DATASET EXTRACT ::
--------

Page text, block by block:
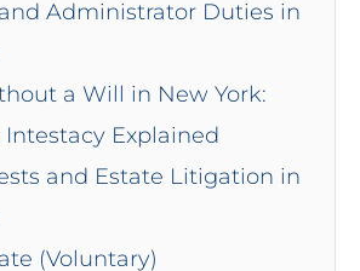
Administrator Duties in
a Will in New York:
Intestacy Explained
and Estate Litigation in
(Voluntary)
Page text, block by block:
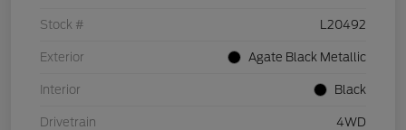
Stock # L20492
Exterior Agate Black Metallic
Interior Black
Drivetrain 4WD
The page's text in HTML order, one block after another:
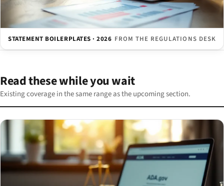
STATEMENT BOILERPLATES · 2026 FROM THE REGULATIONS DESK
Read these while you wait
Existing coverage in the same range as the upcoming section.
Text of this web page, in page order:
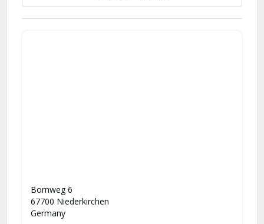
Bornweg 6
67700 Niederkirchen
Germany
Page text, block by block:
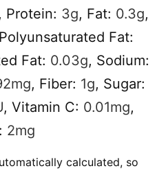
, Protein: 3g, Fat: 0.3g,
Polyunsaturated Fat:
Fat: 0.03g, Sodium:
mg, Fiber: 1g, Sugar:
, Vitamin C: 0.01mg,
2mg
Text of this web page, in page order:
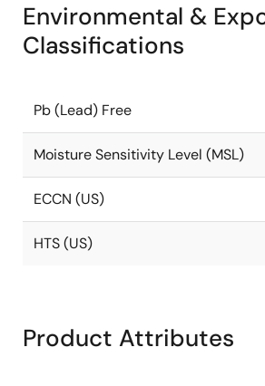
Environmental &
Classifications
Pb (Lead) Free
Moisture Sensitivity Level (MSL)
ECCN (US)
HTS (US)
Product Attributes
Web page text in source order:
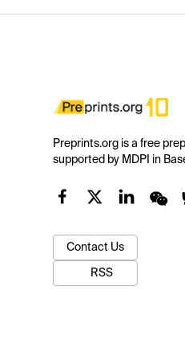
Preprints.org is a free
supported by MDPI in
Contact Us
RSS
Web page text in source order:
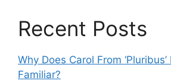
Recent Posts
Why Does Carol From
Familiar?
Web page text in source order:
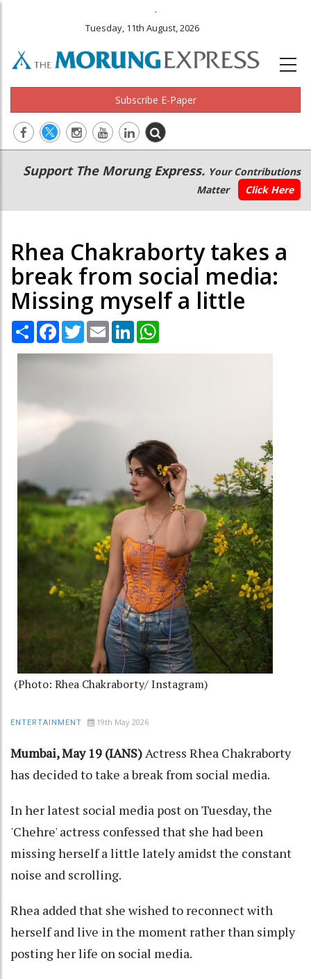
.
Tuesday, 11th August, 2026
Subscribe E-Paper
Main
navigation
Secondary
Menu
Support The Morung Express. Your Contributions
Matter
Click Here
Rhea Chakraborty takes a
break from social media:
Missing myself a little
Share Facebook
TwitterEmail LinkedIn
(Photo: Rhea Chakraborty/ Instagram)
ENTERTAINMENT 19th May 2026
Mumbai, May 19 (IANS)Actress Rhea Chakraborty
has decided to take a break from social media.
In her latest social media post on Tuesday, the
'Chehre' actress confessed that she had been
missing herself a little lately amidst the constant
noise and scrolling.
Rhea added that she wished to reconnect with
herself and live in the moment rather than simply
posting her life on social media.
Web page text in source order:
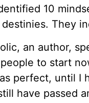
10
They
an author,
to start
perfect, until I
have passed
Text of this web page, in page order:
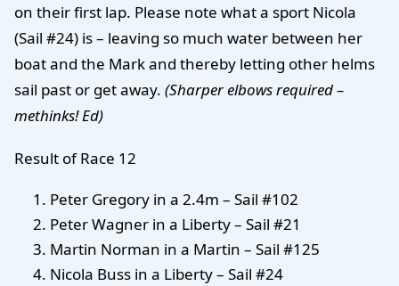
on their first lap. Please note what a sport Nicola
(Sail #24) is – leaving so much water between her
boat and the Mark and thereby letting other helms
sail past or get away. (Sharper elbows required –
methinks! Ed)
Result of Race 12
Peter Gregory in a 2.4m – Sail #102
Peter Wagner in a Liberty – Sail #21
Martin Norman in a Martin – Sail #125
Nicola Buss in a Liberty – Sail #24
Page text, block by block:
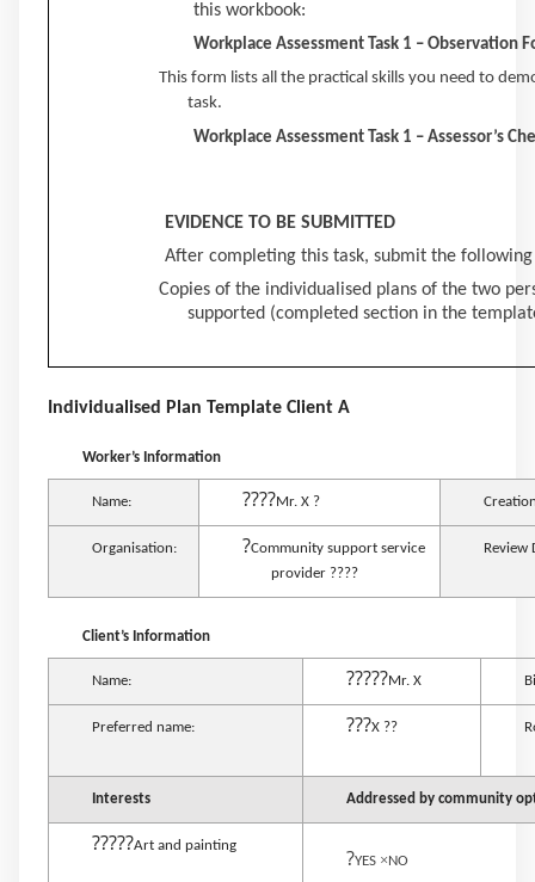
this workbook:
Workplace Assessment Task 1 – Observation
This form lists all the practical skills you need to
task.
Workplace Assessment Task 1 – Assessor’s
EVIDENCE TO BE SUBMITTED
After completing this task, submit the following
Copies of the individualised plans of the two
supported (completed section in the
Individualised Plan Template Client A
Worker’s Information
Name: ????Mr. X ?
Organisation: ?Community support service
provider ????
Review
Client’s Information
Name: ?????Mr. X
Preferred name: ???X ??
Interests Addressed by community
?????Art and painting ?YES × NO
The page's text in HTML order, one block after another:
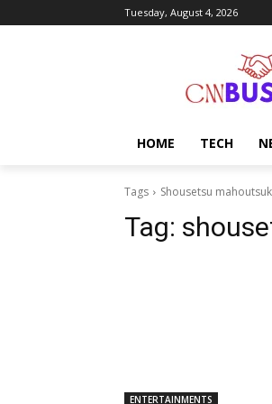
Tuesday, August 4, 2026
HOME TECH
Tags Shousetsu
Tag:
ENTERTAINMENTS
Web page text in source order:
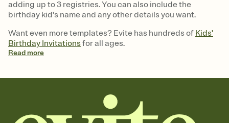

--------

PROBLEM REQUIREMENTS ::
Print the records above exactly as they stand, but leave out the pictures.

WRITTEN RESPONSE ::
Page text, block by block:
Administrator Duties in
a Will in New York:
Intestacy Explained
and Estate Litigation in
(Voluntary)
Page text, block by block:
Stock # L20492
Exterior Agate Black Metallic
Interior Black
Drivetrain 4WD
The page's text in HTML order, one block after another:
STATEMENT BOILERPLATES · 2026 FROM THE REGULATIONS DESK
Read these while you wait
Existing coverage in the same range as the upcoming section.
Text of this web page, in page order:
Bornweg 6
67700 Niederkirchen
Germany
Page text, block by block:
, Protein: 3g, Fat: 0.3g,
Polyunsaturated Fat:
Fat: 0.03g, Sodium:
mg, Fiber: 1g, Sugar:
, Vitamin C: 0.01mg,
2mg
Text of this web page, in page order:
Environmental &
Classifications
Pb (Lead) Free
Moisture Sensitivity Level (MSL)
ECCN (US)
HTS (US)
Product Attributes
Web page text in source order:
Preprints.org is a free
supported by MDPI in
Contact Us
RSS
Web page text in source order:
Recent Posts
Why Does Carol From
Familiar?
Web page text in source order:
.
Tuesday, 11th August, 2026
Subscribe E-Paper
Main
navigation
Secondary
Menu
Support The Morung Express. Your Contributions
Matter
Click Here
Rhea Chakraborty takes a
break from social media:
Missing myself a little
Share Facebook
TwitterEmail LinkedIn
(Photo: Rhea Chakraborty/ Instagram)
ENTERTAINMENT 19th May 2026
Mumbai, May 19 (IANS)Actress Rhea Chakraborty
has decided to take a break from social media.
In her latest social media post on Tuesday, the
'Chehre' actress confessed that she had been
missing herself a little lately amidst the constant
noise and scrolling.
Rhea added that she wished to reconnect with
herself and live in the moment rather than simply
posting her life on social media.
Web page text in source order:
10
They
an author,
to start
perfect, until I
have passed
Text of this web page, in page order:
on their first lap. Please note what a sport Nicola
(Sail #24) is – leaving so much water between her
boat and the Mark and thereby letting other helms
sail past or get away. (Sharper elbows required –
methinks! Ed)
Result of Race 12
Peter Gregory in a 2.4m – Sail #102
Peter Wagner in a Liberty – Sail #21
Martin Norman in a Martin – Sail #125
Nicola Buss in a Liberty – Sail #24
Page text, block by block:
this workbook:
Workplace Assessment Task 1 – Observation
This form lists all the practical skills you need to
task.
Workplace Assessment Task 1 – Assessor’s
EVIDENCE TO BE SUBMITTED
After completing this task, submit the following
Copies of the individualised plans of the two
supported (completed section in the
Individualised Plan Template Client A
Worker’s Information
Name: ????Mr. X ?
Organisation: ?Community support service
provider ????
Review
Client’s Information
Name: ?????Mr. X
Preferred name: ???X ??
Interests Addressed by community
?????Art and painting ?YES × NO
The page's text in HTML order, one block after another:
Tuesday, August 4, 2026
HOME TECH
Tags Shousetsu
Tag:
ENTERTAINMENTS
Web page text in source order:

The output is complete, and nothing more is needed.